=== Section Start ===
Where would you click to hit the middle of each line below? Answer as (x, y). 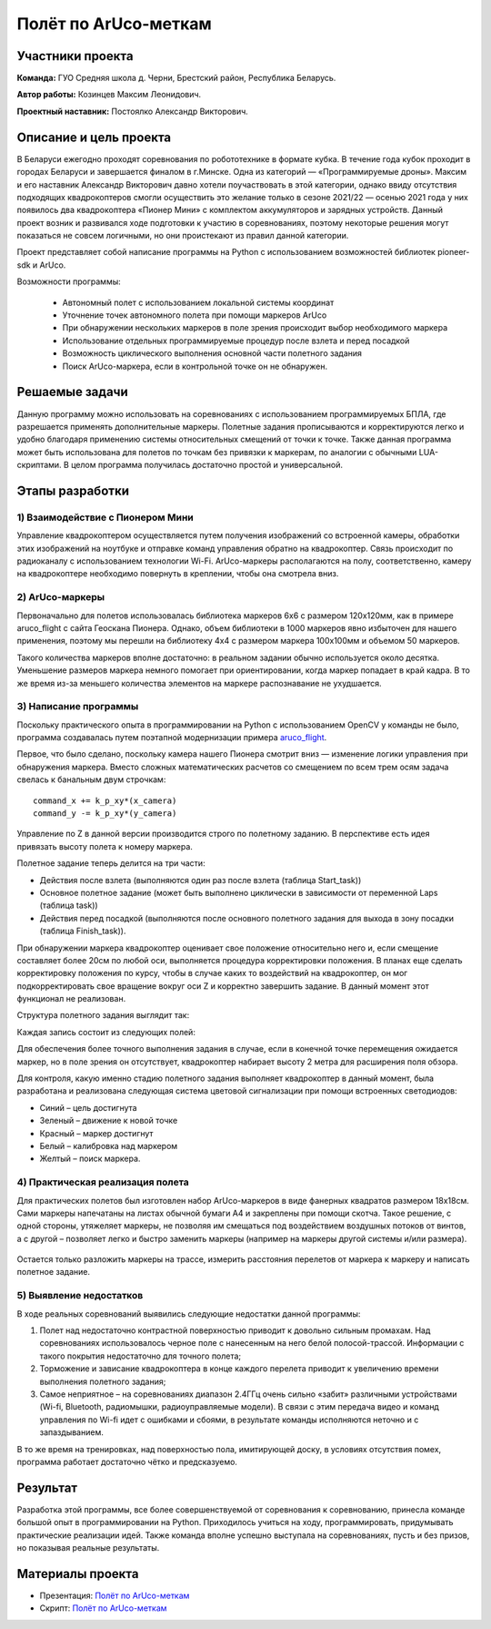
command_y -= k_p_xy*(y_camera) (105, 813)
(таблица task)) (69, 905)
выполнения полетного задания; (103, 1381)
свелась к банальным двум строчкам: (91, 779)
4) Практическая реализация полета (103, 1182)
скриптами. (40, 465)
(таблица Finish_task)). (83, 931)
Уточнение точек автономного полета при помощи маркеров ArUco (195, 315)
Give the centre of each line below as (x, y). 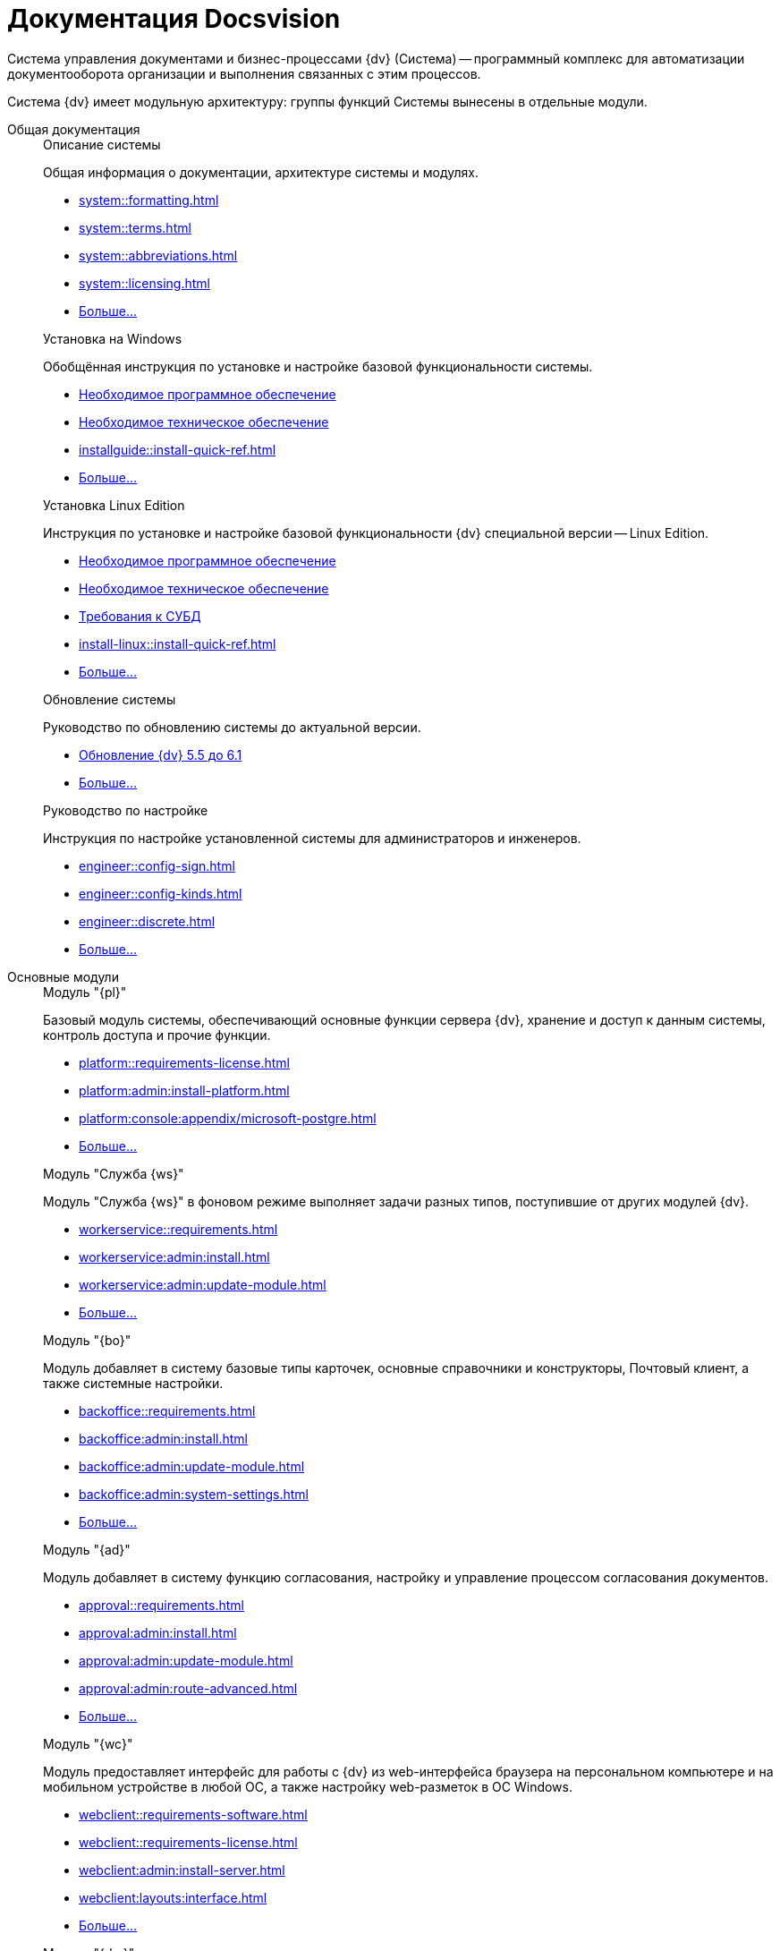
=== Section End ===
Work to be completed »
Give back the lines word for word, from the very first in the material above to the one that has "свелась к банальным двум строчкам: (91, 779)", both included, without the pictures.

Result of this task »
Where would you click to hit the middle of each line below? Answer as (x, y). 
command_y -= k_p_xy*(y_camera) (105, 813)
(таблица task)) (69, 905)
выполнения полетного задания; (103, 1381)
свелась к банальным двум строчкам: (91, 779)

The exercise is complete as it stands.